Complications of URCS with a PLSVC include pulmonary hypertension due to chronic left to right shunt and increased risk of brain abscess or systemic emboli when it progresses to a right to left shunt [16]. In undiagnosed PLSVC, catheterization of the left internal jugular or subclavian vein may lead to aberrant pulmonary artery trajectory [17]. Aberrant left heart and aortic catheterization, is also possible, resulting in vascular injuries, embolism, spurious pulmonary hypertension amongst others [18].

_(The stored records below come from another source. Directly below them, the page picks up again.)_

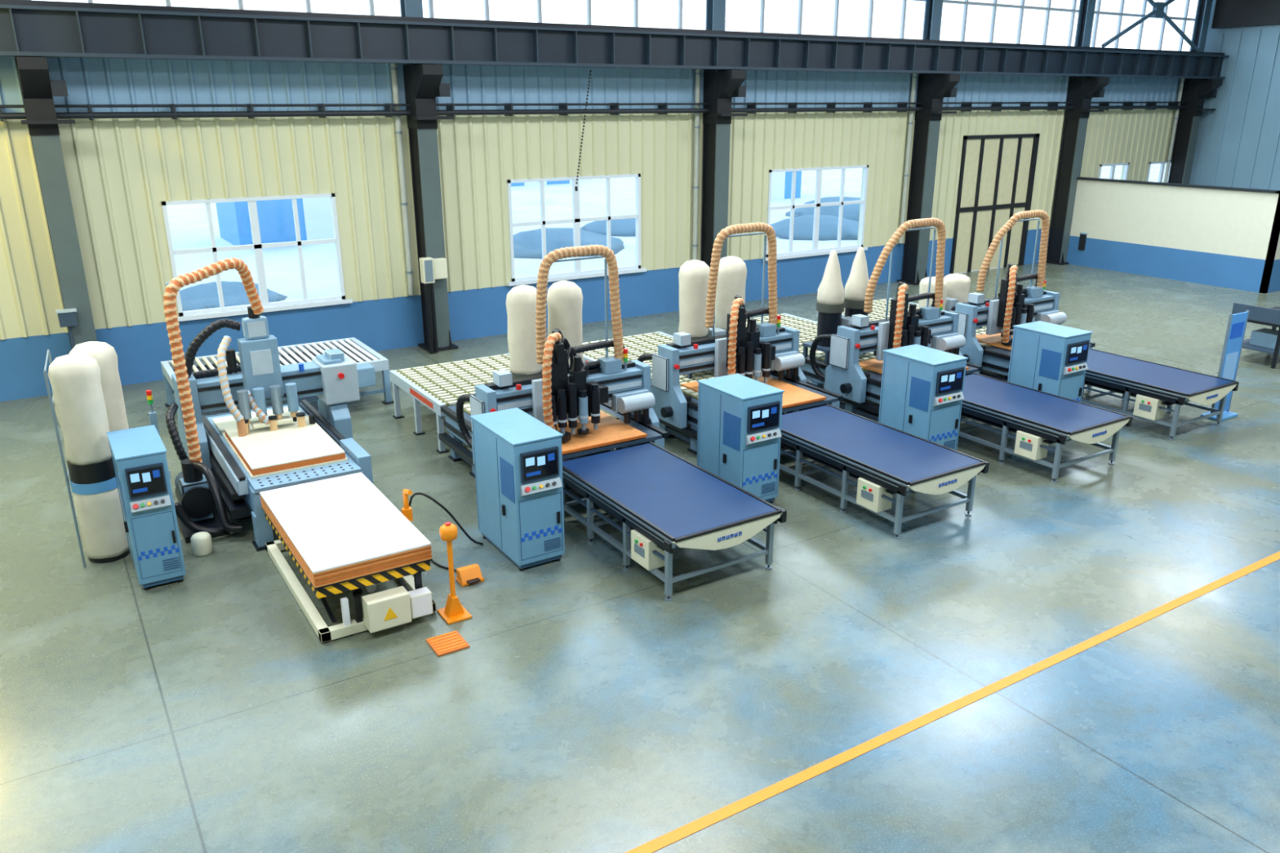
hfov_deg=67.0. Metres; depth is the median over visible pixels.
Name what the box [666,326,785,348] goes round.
cable tray
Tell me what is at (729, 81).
bracket
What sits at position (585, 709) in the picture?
floor
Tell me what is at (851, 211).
snow bank
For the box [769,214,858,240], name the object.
snow bank
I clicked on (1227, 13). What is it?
trim
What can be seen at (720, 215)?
shaft
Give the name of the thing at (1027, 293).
cable tray
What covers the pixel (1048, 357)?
cabinet
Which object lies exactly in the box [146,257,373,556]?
router
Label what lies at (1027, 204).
frame
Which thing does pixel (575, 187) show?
hanging chain
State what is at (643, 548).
control box
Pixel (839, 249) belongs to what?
frame
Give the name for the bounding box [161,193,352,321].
frame
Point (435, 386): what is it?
conveyor
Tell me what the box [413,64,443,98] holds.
bracket
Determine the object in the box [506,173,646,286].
frame
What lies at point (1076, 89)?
dark collar
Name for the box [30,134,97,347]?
shaft
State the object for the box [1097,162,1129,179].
frame
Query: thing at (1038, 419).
conveyor
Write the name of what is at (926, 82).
dark collar
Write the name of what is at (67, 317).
junction box
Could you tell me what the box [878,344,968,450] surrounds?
cabinet
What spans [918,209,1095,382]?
router
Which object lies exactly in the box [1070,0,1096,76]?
shaft
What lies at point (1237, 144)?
wall
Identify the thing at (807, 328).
table
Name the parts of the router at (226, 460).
tower post, coolant tank, drag chain, servo motor, gantry rail, linear rail, bed frame
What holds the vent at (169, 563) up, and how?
attached to the cabinet at (143, 476)
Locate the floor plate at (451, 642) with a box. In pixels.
[426,630,470,657]
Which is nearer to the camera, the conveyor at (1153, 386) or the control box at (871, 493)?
the control box at (871, 493)
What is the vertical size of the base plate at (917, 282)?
0.400 m
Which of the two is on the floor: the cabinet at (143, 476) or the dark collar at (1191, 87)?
the cabinet at (143, 476)
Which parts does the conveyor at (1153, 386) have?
frame
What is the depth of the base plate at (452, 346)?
20.59 m
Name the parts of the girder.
rail
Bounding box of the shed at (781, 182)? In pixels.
[770,170,801,199]
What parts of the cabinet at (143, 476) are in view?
handle, lid
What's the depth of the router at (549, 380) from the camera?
12.93 m
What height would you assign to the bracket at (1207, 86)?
0.630 m
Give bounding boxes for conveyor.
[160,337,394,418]
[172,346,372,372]
[389,353,510,453]
[562,441,786,601]
[779,404,989,539]
[957,373,1133,483]
[1080,348,1239,439]
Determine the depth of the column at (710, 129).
23.52 m
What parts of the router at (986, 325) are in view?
collector motor, gantry motor, drag chain, vacuum panel, carriage plate, bed frame, gantry rail, servo motor, linear rail
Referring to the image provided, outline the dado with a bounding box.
[1066,235,1279,293]
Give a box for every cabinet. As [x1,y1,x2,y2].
[106,424,186,590]
[470,407,564,571]
[697,373,784,503]
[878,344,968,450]
[1007,320,1093,401]
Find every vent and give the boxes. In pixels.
[162,556,180,570]
[544,537,560,551]
[761,481,775,493]
[943,439,955,448]
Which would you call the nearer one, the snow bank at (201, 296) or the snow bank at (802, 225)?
the snow bank at (201, 296)
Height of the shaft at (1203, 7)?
3.900 m
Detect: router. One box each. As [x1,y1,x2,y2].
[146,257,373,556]
[438,244,668,489]
[637,222,843,454]
[799,217,982,422]
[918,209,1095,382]
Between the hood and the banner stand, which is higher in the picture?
the banner stand
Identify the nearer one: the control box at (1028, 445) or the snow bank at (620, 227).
the control box at (1028, 445)
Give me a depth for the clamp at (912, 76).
26.67 m
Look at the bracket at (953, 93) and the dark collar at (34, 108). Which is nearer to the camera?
the dark collar at (34, 108)
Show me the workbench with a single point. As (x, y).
(1264, 340)
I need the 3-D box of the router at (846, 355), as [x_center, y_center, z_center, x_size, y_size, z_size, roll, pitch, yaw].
[4.083,-1.951,16.477,2.680,3.191,2.750,-11,22,-30]
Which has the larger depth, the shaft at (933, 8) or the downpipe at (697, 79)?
the shaft at (933, 8)
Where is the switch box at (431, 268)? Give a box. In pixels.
[419,257,448,354]
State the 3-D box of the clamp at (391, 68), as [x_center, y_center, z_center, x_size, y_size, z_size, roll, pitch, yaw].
[-4.837,-5.136,19.640,0.144,4.050,0.144,-11,22,-30]
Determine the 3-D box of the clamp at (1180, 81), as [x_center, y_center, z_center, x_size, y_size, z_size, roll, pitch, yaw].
[18.430,-9.839,33.505,0.144,4.050,0.144,-11,22,-30]
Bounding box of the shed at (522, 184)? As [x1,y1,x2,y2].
[511,180,569,186]
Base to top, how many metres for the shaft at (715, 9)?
3.900 m
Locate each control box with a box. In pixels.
[631,529,664,570]
[856,477,892,512]
[1013,430,1048,460]
[1133,394,1165,420]
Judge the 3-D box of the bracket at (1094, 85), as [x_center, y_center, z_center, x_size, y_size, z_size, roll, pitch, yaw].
[13.857,-10.277,29.372,0.400,0.630,0.530,-11,22,-30]
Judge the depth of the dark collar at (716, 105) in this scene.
22.76 m
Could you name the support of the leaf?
attached to the wall at (120, 172)
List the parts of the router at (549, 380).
gantry motor, vacuum panel, drag chain, linear rail, bed frame, carriage plate, gantry rail, servo motor
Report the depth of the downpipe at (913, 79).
26.95 m
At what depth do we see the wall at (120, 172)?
20.27 m
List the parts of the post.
post
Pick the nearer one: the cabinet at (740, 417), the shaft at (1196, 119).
the cabinet at (740, 417)
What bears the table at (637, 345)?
on the floor
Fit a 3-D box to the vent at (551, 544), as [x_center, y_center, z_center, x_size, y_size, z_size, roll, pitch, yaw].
[-0.989,1.328,10.934,0.203,0.124,0.008,-11,22,-30]
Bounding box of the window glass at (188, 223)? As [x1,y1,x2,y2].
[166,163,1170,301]
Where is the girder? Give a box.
[0,0,1229,79]
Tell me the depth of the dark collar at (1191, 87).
32.93 m
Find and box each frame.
[87,0,1195,50]
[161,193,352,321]
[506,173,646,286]
[762,164,868,261]
[949,133,1039,274]
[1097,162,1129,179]
[1146,160,1171,182]
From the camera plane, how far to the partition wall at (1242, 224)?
27.97 m
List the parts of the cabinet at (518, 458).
handle, lid
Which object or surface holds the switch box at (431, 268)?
on the floor
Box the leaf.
[953,137,1033,273]
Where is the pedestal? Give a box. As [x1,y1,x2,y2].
[436,521,471,624]
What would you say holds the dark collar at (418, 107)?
attached to the shaft at (428, 147)
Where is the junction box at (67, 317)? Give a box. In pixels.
[55,307,78,349]
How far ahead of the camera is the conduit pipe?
20.26 m
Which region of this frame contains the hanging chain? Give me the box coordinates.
[574,70,591,191]
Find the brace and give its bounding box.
[1101,0,1199,51]
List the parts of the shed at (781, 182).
door
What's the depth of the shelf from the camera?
19.32 m
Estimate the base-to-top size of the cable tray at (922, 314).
0.060 m
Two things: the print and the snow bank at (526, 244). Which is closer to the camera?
the print
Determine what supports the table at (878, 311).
on the floor
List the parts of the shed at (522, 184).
door
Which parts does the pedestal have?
post
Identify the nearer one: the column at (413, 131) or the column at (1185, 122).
the column at (413, 131)
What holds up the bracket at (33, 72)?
attached to the shaft at (47, 150)
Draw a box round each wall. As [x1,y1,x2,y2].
[0,56,1185,401]
[1070,177,1279,260]
[1189,0,1279,190]
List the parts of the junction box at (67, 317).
lid
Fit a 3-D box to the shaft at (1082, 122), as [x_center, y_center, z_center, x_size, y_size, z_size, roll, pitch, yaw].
[13.577,-8.036,30.602,0.400,5.700,0.540,-11,22,-30]
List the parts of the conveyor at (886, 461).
frame
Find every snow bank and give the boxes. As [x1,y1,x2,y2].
[179,280,288,311]
[513,227,624,258]
[580,217,635,236]
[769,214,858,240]
[785,195,860,221]
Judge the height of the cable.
0.732 m
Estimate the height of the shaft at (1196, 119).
5.700 m
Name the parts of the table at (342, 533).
frame
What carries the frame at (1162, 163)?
attached to the wall at (120, 172)
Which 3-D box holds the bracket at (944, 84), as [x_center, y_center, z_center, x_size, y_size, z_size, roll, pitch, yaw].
[8.237,-9.141,26.023,0.400,0.630,0.530,-11,22,-30]
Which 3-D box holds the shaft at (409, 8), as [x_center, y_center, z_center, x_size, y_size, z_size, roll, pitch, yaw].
[-4.442,-8.999,18.499,0.340,3.900,0.300,-11,22,-30]
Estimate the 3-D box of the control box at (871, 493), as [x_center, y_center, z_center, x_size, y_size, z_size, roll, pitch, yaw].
[2.890,0.827,11.937,0.270,0.340,0.360,-11,22,-30]
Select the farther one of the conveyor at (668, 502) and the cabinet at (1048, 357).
the cabinet at (1048, 357)
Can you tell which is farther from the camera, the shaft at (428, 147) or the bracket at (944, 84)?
the bracket at (944, 84)
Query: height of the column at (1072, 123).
5.700 m
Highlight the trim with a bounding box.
[1211,0,1279,28]
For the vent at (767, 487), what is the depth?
12.52 m
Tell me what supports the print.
attached to the banner stand
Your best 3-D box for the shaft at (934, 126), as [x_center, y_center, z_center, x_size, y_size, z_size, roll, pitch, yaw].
[7.957,-6.900,27.253,0.400,5.700,0.540,-11,22,-30]
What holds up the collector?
on the floor
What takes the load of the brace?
attached to the girder
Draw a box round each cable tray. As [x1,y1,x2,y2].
[484,360,635,390]
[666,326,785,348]
[844,311,944,328]
[962,290,1046,305]
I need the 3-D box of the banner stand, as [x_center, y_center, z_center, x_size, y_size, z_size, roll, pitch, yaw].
[9.657,-1.002,15.852,0.560,1.770,0.320,-11,22,-30]
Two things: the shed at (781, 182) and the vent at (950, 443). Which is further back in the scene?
the shed at (781, 182)
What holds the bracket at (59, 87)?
attached to the shaft at (47, 150)
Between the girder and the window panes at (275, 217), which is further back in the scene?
the window panes at (275, 217)
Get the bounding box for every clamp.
[390,66,413,273]
[692,72,700,246]
[903,75,916,176]
[1166,80,1184,161]
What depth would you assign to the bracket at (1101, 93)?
29.57 m
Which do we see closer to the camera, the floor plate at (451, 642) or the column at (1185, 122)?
the floor plate at (451, 642)
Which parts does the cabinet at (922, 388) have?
handle, lid
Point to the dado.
(1244, 273)
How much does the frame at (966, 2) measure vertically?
2.450 m
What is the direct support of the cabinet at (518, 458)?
on the floor
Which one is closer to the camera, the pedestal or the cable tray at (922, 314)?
the pedestal
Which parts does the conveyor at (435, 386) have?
frame
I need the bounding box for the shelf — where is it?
[1242,337,1279,354]
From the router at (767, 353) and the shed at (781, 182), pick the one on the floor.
the router at (767, 353)
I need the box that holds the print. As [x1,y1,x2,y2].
[1222,321,1244,380]
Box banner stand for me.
[1200,310,1249,421]
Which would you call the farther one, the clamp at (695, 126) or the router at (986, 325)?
the clamp at (695, 126)
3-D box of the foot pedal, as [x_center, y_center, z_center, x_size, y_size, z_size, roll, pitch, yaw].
[-2.078,1.543,10.890,0.276,0.149,0.961,-14,23,-35]
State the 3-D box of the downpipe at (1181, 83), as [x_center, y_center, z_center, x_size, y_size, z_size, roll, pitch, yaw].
[18.430,-9.933,33.473,0.120,5.150,0.120,-11,22,-30]
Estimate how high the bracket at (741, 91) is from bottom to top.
0.670 m
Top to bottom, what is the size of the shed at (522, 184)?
3.400 m
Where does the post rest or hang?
on the floor
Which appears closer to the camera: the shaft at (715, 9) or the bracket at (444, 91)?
the bracket at (444, 91)
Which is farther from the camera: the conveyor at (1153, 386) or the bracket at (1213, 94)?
the bracket at (1213, 94)
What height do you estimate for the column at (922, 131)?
5.700 m
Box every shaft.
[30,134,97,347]
[400,0,422,64]
[408,128,450,347]
[701,123,730,261]
[705,0,725,70]
[902,120,940,282]
[919,0,942,74]
[1046,117,1088,262]
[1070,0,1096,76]
[1167,115,1200,184]
[1185,0,1213,79]
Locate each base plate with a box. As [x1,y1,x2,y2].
[417,342,429,351]
[438,330,457,351]
[897,269,927,285]
[1045,253,1069,265]
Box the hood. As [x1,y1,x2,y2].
[456,564,482,583]
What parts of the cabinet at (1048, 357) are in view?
handle, lid
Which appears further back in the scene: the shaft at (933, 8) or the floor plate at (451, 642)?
the shaft at (933, 8)
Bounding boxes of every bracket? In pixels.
[16,56,52,98]
[21,80,75,124]
[411,83,454,119]
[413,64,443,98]
[713,85,747,115]
[717,70,746,98]
[928,87,956,113]
[933,74,959,98]
[1079,88,1105,111]
[1083,76,1110,98]
[1193,89,1217,111]
[1198,79,1222,98]
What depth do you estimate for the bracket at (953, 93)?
26.21 m
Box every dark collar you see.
[14,56,59,135]
[402,63,437,128]
[702,69,732,124]
[915,73,944,120]
[1064,76,1091,118]
[1178,78,1207,115]
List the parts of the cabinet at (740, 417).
handle, lid
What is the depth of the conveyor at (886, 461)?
12.28 m
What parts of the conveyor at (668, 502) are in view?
frame
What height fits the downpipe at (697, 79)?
5.150 m
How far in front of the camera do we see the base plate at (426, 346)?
20.72 m
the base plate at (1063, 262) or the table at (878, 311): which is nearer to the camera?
the table at (878, 311)
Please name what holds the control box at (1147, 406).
attached to the conveyor at (1153, 386)
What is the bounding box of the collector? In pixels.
[43,341,130,567]
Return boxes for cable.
[408,492,483,545]
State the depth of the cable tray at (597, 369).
12.70 m
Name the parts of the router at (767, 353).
gantry motor, drag chain, collector motor, vacuum panel, carriage plate, gantry rail, linear rail, bed frame, servo motor
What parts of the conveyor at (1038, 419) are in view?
frame
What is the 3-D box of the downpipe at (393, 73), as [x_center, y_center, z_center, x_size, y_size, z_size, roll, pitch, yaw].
[-4.838,-5.231,19.609,0.120,5.150,0.120,-11,22,-30]
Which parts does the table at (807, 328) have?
frame
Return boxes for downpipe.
[390,63,413,294]
[692,69,700,259]
[898,73,916,243]
[1163,78,1184,182]
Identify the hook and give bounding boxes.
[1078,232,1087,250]
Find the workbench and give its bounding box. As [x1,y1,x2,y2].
[1231,302,1279,368]
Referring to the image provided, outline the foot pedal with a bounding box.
[431,560,484,586]
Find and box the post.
[401,488,413,521]
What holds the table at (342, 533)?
on the floor
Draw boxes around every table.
[259,472,435,643]
[582,331,673,371]
[707,313,817,346]
[817,297,918,320]
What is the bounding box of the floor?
[0,262,1279,852]
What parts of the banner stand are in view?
panel
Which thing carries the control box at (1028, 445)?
attached to the conveyor at (1038, 419)
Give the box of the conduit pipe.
[0,101,1187,119]
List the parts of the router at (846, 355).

Management is guided by the presence of clinical symptoms with consideration of repair when symptoms prevail. Watanabe et al. reported spontaneous closure of an unroofed coronary sinus in 2004 in a one-day-old boy following emergency balloon atrioseptostomy & Blalock-Hanlon procedure [19]. Transcatheter based treatment therapies are becoming more frequent due to its relative ease as compared to open-heart surgeries. PLSVC has been successfully occluded using Greenfield vene cava filter and coils. One must ensure that there are enough collateral veins between the right SVC and PLSVC to enable venous return prior to PLSVC occlusion [20]. More recently URCS has been successfully treated using a covered stent [21] and by implantation of an Amplatzer septal occluder device [22]. There is more experience with surgical repair, which mainly involves rerouting of the PLSVC blood flow, with or without preservation of the PLSVC along with correction of the atrial septal defect. Prognosis after surgery is excellent. In the study by Ootaki et al, follow up for an average of 85.5 months in 11 patients after surgical repair revealed no deaths or complications related to surgery [16].

To the best of our knowledge, this case of URCS with PLSVC is the only one reported to present as a cerebral abscess in late adulthood. The patient had bidirectional shunting manifested as dizziness, as a cerebral abscess. Echocardiography with bubble injection from the left arm established the diagnosis. Cardiac catheterization provided all necessary information needed for her surgical management. Corrective surgery late in life proved worthy and resulted in complete relief of her chronic symptoms. It is difficult to diagnose this entity; a high-index of suspicion is required in select cases for early diagnosis and successful management.